Das Beste vom Markt: Chardonnay aus Übersee
Chardonnay is not passé
Degustation und Text: Carsten Henn, Foto: gettyimages.ch/Aleh Varanishcha
In der «Neuen Welt» wurde die Chardonnay-Rebe zum internationalen Superstar. Dort steht sie fast überall in den Weinbergen, ist «Everybody’s Darling» bei Winzern und Weingeniessern. Für viele ist sie aber auch «Everybody’s Depp». Wie unsere Probe zeigt: zu Unrecht.
Chardonnay ist mit nahezu 200 000 Hektar Fläche die weltweit zweitmeist angebaute weisse Rebsorte – und das obwohl viele Weinfreaks über sie die Nase rümpfen. Damit ist sie ein bisschen die Helene Fischer der Weinwelt – offiziell hört sie keiner, trotzdem verkauft sie LKW-Ladungen an CDs. Wobei man natürlich differenzieren muss: Burgunder aus der Bourgogne genossen immer Respekt, «Chardonnay aus der Neuen Welt» klingt für manchen Weingeniesser dagegen mehr wie eine Drohung als wie eine Verlockung. Die neuseeländischen Chardonnays in unserer Probe hielten den Blick fest aufs Burgund gerichtet. Der Village von Kumeo River ist nicht nur ein «Best Buy», sondern zu dem Preis eigentlich ein «Must Buy». So viel Chardonnay-Klasse muss man im Burgund für so wenig Geld lange suchen. Der Chardonnay von Dog Point Vineyard kostet mehr, doch legt er auch eine Schippe in Sachen Komplexität drauf. Der Wild Yeast Chardonnay von Springfield Estate in Südafrika ist zwar nicht die Spitzenlinie, doch er zeigt, wie in wirklich guten Gütern auch die kleineren Qualitäten ausfallen. In Südafrika scheint der französische Stil mit viel Frische und wenig Alkohol sogar noch flächendeckender zu sein als in Neuseeland.
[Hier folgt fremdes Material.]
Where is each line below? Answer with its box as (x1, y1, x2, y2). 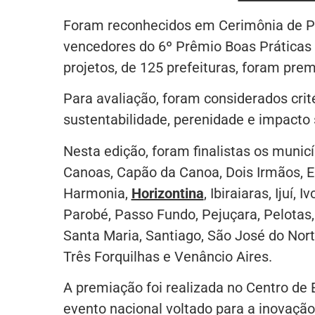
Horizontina (131, 184, 204, 202)
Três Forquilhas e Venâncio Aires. (63, 247, 272, 265)
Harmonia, (63, 184, 131, 202)
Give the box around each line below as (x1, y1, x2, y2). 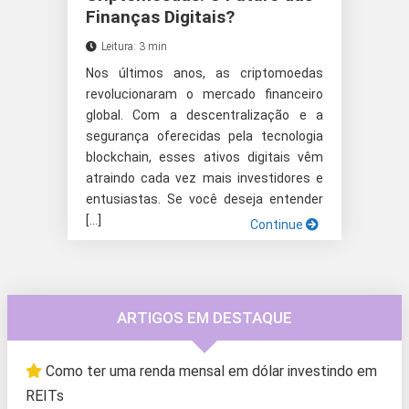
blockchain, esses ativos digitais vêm (86, 150, 323, 165)
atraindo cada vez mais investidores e (86, 171, 323, 186)
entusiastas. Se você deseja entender (86, 192, 323, 207)
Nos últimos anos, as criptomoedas (86, 66, 323, 81)
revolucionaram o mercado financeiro (86, 87, 323, 102)
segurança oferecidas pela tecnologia (86, 129, 323, 144)
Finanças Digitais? (86, 6, 235, 28)
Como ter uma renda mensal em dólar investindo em (46, 362, 377, 381)
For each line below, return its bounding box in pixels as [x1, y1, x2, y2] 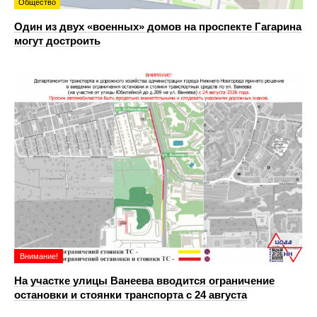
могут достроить [14, 34, 100, 47]
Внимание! [20, 251, 58, 260]
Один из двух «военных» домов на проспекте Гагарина [14, 20, 301, 33]
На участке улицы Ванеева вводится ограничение [14, 274, 275, 287]
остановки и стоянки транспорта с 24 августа [14, 288, 247, 301]
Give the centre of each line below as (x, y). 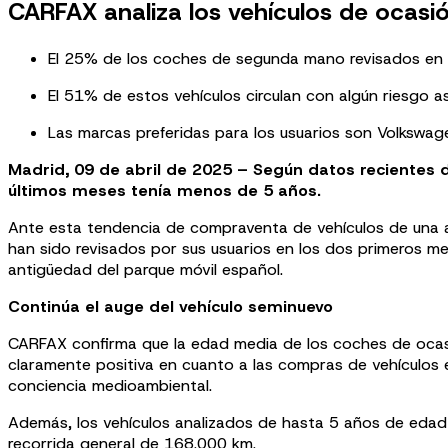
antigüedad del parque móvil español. (145, 269)
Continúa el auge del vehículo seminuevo (170, 306)
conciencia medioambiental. (110, 385)
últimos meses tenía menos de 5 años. (164, 190)
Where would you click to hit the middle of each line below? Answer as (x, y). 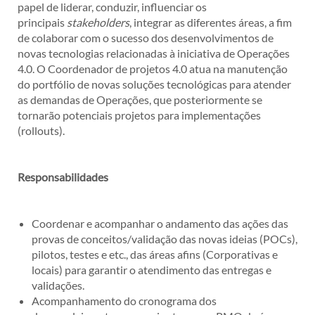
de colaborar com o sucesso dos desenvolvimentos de (146, 38)
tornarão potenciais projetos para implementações (139, 115)
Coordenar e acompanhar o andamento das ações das (160, 223)
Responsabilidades (63, 177)
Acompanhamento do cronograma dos (124, 301)
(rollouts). (41, 130)
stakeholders (98, 22)
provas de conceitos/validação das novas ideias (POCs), (165, 239)
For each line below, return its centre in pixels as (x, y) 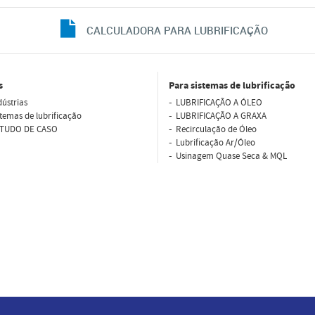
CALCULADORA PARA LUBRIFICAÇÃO (177, 30)
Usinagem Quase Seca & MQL (231, 156)
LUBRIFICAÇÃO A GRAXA (221, 116)
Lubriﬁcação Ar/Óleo (216, 142)
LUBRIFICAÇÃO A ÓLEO (219, 102)
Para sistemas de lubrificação (232, 85)
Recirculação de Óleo (216, 129)
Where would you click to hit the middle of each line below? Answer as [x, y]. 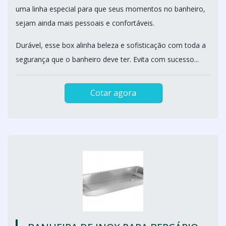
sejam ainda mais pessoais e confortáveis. [85, 23]
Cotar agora [113, 93]
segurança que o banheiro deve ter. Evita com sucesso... [107, 59]
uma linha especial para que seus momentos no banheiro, [110, 9]
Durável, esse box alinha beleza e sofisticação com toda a [111, 45]
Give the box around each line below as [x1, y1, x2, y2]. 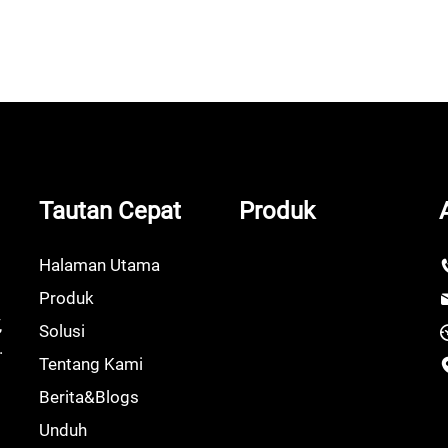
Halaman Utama [39, 255, 160, 275]
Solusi [39, 321, 85, 341]
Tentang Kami [39, 354, 143, 374]
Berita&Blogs [39, 387, 139, 407]
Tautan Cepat [39, 197, 181, 225]
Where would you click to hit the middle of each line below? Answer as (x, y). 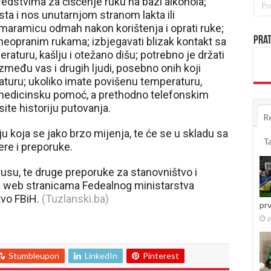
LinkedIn (101, 256)
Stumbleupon (34, 256)
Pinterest (161, 256)
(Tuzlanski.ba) (75, 199)
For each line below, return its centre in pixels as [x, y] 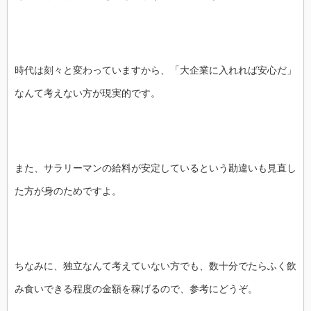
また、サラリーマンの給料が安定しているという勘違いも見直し [155, 168]
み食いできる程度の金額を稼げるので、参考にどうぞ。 [136, 288]
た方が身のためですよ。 [68, 191]
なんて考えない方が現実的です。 [87, 93]
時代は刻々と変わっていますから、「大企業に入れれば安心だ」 [155, 70]
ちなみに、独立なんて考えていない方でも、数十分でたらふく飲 [155, 266]
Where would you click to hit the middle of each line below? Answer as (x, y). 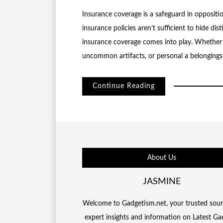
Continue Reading (123, 86)
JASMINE (162, 182)
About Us (162, 158)
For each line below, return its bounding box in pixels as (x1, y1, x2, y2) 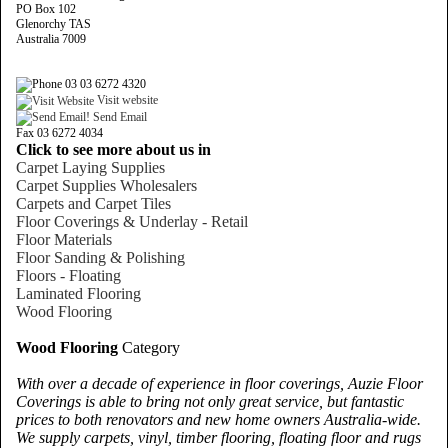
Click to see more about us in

Auch in Australien gibt es Regionen wie das kühle Clare Valley, die auf Frische setzen und trotzdem die Kraft und Reife der «Neuen Welt» beibehalten. Diese Weine vereinen regionale Typizität mit Trinkigkeit. Vieles von dem, was aus den USA, Chile oder Argentinien nach Deutschland kommt, setzt dagegen weiterhin auf einen buttrig-cremigen Weintyp, der gerne auch prägnante Vanille-Noten vom Holzeinsatz haben darf. Aber selbst diese Chardonnays sind längst nicht mehr so schwer und massiv wie in früherer Zeit – in denen die Weine wirkten, als habe sie ein Schreiner zusammen mit einer Molkerei vinifiziert.
Zahlen und Fakten
Kalifornien ist nach Frankreich Spitzenreiter in Sachen Chardonnay mit 38 555 Hektar, gefolgt von Australien mit rund 28 000. In Südamerika sind rund 20 000 Hektar mit der Sorte bepflanzt. Weit weniger Chardonnay wird in Südafrika (8300 Hektar) und Neuseeland (3200 Hektar) angebaut. Obwohl von diesen Ländern die spannendsten Weine unserer Probe stammen. In den 1990er wurde in Neuseeland viel Chardonnay gepflanzt, doch nach wie vor regiert dort Lokalmatador Sauvignon Blanc die Weissweinwelt.
Wahlverwandtschaften
Obwohl Chardonnay ursprünglich auch als Gelber Pinot bekannt war, ist er kein Mitglied der Pinot-Familie. Denn anders als Frühburgunder, St. Laurent, Samtrot, Pinot Liébault, Weiss- und Grauburgunder ist er keine Mutation von Pinot Noir oder Pinot Meunier, sondern entstammt wie der Auxerrois einer Liaison mit der Heunisch-Rebe, die bis Mitte des 19. Jahrhunderts die wichtigste weisse Sorte in Mitteleuropa war. Über hundert der heute bekannten Rebsorten stammen von ihr ab. Darunter auch die Riesling-Rebe.